Re: 4746 (0,55,49) is repeatedly NaN'ing at 43%

Posted: Mon Nov 24, 2008 4:35 am
by shdbcamping
[quote="P5-133XL"]4746 (0,55,49) is repeatedly NaN'ing at 43% and not sending to the server ...

I have a hd3870 that I've recently put back into my XPS420. It Will not get to the GUI at all with any 47XX series WU. It used to get to the EUE waiting 24 hrs thing. I had a ATI driver problem of some kind creep up so I installed the catalyst 8.11 driver version. I still fail every thig but the 5XXX series WU's before startig gui. The good part is it retries ad has bee picking up a 5XXX WU before EUEing out.

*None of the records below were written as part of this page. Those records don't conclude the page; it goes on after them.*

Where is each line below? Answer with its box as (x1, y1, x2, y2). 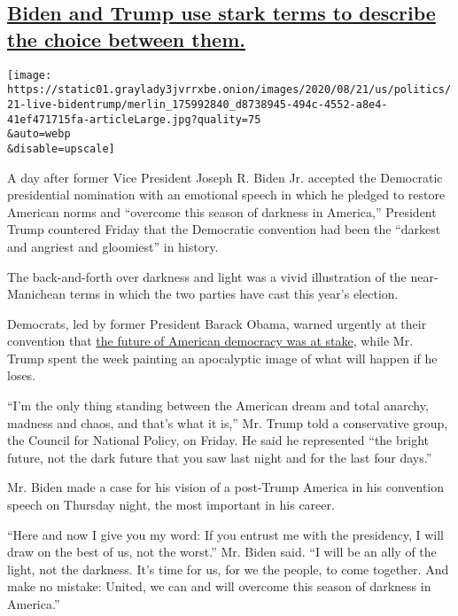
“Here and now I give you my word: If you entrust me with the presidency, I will (7, 525, 444, 543)
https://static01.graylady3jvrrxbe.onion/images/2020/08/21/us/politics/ (7, 83, 452, 97)
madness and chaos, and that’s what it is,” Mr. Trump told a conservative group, (7, 413, 448, 432)
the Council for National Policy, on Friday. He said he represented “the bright (7, 431, 429, 449)
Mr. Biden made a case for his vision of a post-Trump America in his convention (7, 478, 445, 496)
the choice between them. (7, 25, 245, 52)
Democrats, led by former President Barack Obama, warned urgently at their (7, 314, 427, 332)
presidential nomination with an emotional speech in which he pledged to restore (7, 185, 446, 204)
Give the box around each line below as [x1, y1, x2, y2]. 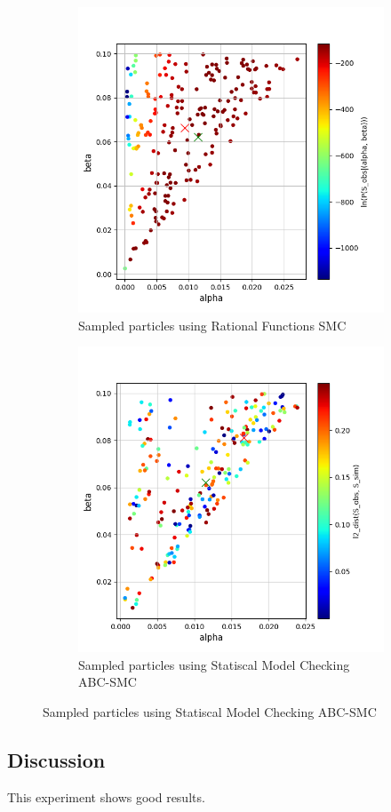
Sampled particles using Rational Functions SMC [78, 315, 347, 334]
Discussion [7, 745, 106, 773]
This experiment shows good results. [7, 787, 205, 806]
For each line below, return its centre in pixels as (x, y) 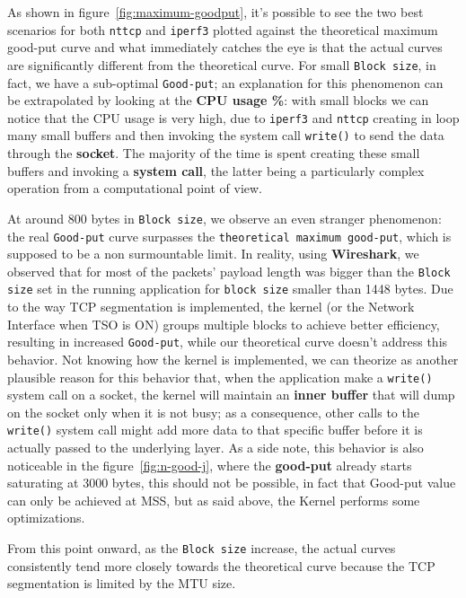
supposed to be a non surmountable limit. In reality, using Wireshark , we (213, 254)
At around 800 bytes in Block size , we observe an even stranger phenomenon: (224, 218)
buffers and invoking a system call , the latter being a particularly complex (216, 170)
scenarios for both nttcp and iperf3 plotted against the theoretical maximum (223, 29)
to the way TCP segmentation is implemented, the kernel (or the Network (211, 307)
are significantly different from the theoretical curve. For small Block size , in (222, 64)
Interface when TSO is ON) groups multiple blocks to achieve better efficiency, (224, 324)
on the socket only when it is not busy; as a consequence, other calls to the (213, 412)
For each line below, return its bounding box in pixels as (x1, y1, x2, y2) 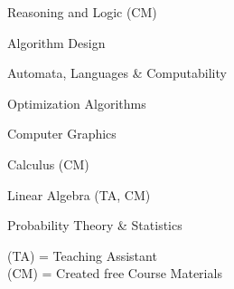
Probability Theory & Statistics (7, 216, 183, 235)
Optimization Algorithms (7, 93, 146, 112)
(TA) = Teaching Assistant (7, 246, 157, 265)
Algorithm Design (7, 33, 106, 52)
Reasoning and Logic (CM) (7, 3, 157, 21)
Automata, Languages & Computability (7, 63, 227, 82)
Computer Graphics (7, 124, 117, 143)
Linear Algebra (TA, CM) (7, 185, 151, 204)
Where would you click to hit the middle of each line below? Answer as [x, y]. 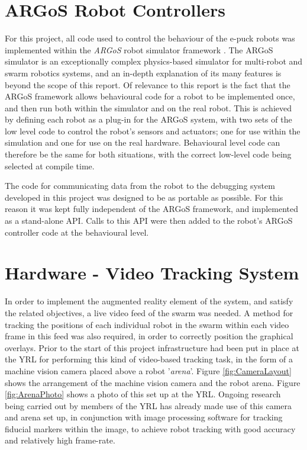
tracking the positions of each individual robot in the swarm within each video [147, 324]
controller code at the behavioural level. [77, 232]
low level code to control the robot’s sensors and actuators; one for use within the [153, 131]
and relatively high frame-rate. [60, 440]
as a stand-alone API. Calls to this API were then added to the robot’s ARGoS [149, 221]
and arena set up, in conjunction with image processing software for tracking [144, 417]
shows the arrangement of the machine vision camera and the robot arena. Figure [153, 382]
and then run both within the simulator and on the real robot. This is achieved [148, 107]
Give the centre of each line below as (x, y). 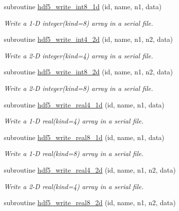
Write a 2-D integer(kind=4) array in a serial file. (79, 55)
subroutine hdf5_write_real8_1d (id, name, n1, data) (84, 137)
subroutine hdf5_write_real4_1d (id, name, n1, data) (84, 104)
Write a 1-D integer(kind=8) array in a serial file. (79, 23)
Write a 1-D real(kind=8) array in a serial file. (74, 153)
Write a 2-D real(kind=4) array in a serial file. (74, 186)
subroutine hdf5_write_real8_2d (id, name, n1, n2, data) (90, 202)
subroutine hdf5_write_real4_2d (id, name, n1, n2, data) (90, 169)
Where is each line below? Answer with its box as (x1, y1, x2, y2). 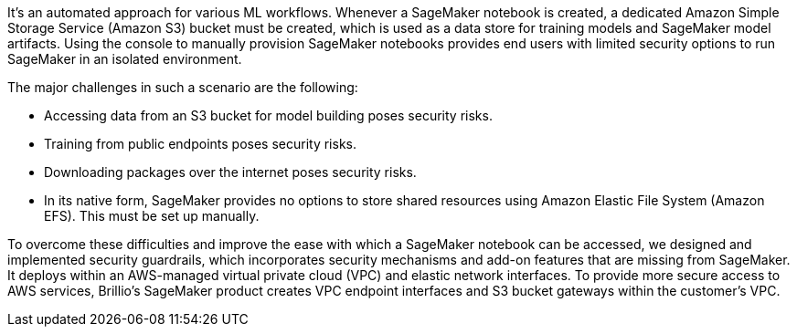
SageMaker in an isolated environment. (7, 51, 242, 67)
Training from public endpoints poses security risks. (44, 136, 357, 151)
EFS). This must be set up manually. (44, 208, 260, 224)
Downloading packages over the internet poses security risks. (44, 164, 417, 180)
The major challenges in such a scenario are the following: (7, 79, 358, 95)
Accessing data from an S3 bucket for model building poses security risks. (44, 108, 493, 123)
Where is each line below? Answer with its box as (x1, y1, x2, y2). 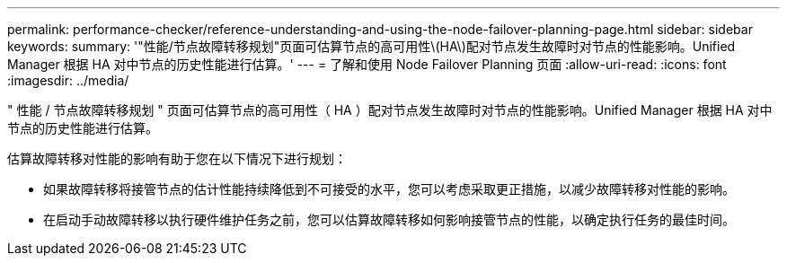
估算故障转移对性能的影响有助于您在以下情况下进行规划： (7, 151, 347, 166)
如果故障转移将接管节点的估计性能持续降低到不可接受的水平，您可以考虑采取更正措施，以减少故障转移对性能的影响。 (43, 181, 735, 197)
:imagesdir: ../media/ (7, 73, 129, 88)
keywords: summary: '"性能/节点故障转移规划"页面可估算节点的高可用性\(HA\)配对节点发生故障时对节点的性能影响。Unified (7, 39, 736, 54)
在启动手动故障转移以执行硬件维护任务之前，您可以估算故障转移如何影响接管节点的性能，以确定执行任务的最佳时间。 (43, 212, 735, 227)
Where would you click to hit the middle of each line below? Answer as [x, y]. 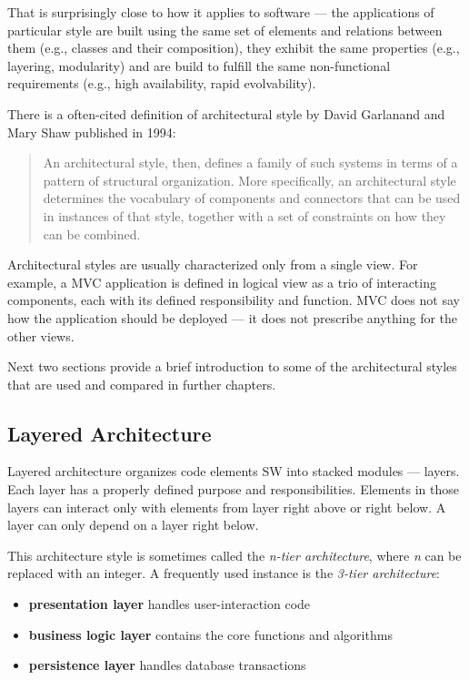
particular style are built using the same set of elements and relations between [225, 30]
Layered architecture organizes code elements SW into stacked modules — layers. [234, 471]
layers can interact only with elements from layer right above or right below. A [227, 507]
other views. [41, 335]
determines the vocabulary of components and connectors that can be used [252, 198]
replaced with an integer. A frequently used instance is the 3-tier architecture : [224, 573]
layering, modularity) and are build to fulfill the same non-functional [199, 65]
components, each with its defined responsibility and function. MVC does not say [234, 300]
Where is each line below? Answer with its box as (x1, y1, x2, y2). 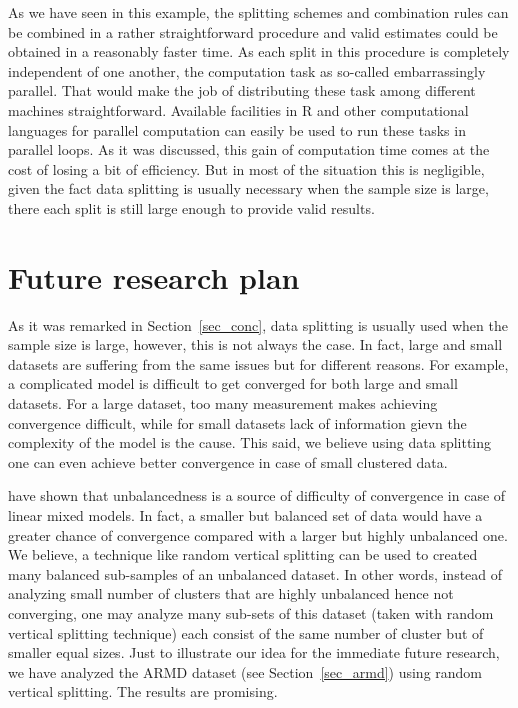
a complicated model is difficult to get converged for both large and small (8, 373, 458, 394)
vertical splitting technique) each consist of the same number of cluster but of (8, 622, 484, 643)
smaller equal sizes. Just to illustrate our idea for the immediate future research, (8, 642, 500, 663)
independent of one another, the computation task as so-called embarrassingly (8, 60, 486, 81)
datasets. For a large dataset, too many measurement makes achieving (8, 393, 438, 414)
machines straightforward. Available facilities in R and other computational (8, 99, 469, 120)
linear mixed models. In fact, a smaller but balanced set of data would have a (8, 505, 483, 525)
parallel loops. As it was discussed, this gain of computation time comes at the (8, 139, 490, 160)
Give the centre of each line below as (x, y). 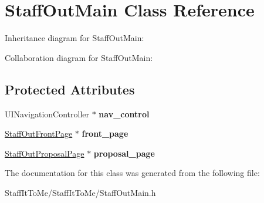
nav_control (124, 114)
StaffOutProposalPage (45, 153)
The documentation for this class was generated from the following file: (132, 173)
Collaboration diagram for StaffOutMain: (79, 57)
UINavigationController (47, 114)
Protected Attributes (70, 89)
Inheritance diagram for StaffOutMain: (75, 38)
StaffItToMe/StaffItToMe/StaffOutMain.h (80, 192)
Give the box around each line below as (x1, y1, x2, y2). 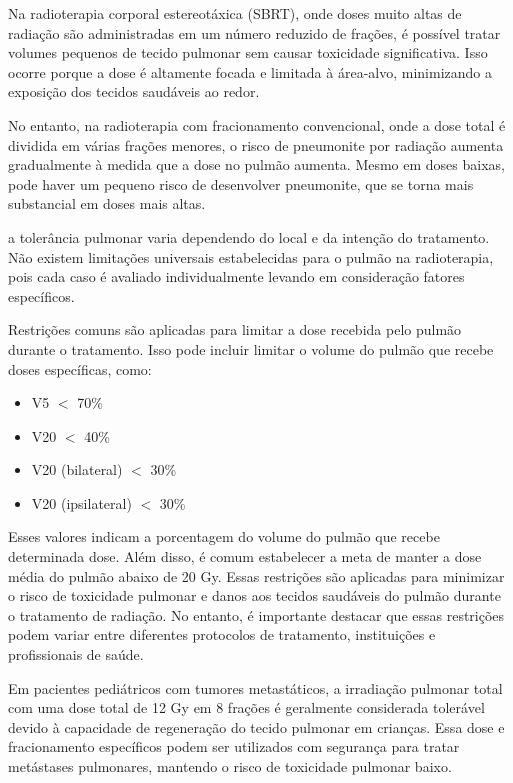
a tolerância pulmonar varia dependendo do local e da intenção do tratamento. (8, 226, 490, 247)
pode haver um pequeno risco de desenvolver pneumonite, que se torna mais (8, 173, 474, 194)
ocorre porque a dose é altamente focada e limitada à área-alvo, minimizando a (8, 61, 492, 82)
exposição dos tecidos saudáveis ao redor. (8, 81, 260, 102)
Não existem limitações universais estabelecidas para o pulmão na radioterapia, (8, 246, 494, 267)
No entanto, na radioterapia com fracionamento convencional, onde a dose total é (8, 114, 506, 135)
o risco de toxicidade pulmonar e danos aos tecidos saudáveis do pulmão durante (8, 585, 501, 606)
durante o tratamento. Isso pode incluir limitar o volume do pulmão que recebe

Re: Project: 4746 (Run 0, Clone 55, Gen 49) multiple NaNs at 43%

Posted: Mon Nov 24, 2008 1:49 pm
by toTOW
There is no data for this WU in the DB :(

Re: 4746 (0,55,49) is repeatedly NaN'ing at 43%

Posted: Mon Nov 24, 2008 4:33 pm
by P5-133XL
shdbcamping wrote:
P5-133XL wrote:4746 (0,55,49) is repeatedly NaN'ing at 43% and not sending to the server ...

I have a hd3870 that I've recently put back into my XPS420. It Will not get to the GUI at all with any 47XX series WU. It used to get to the EUE waiting 24 hrs thing. I had a ATI driver problem of some kind creep up so I installed the catalyst 8.11 driver version. I still fail every thig but the 5XXX series WU's before startig gui. The good part is it retries ad has bee picking up a 5XXX WU before EUEing out.
I'm running dual Sapphire 3870's and am generally not having any problems with EUE's. This is an exception to the norm. If you have a consistant problem with EUE's may I suggest that you try under-clocking the card: that works for some.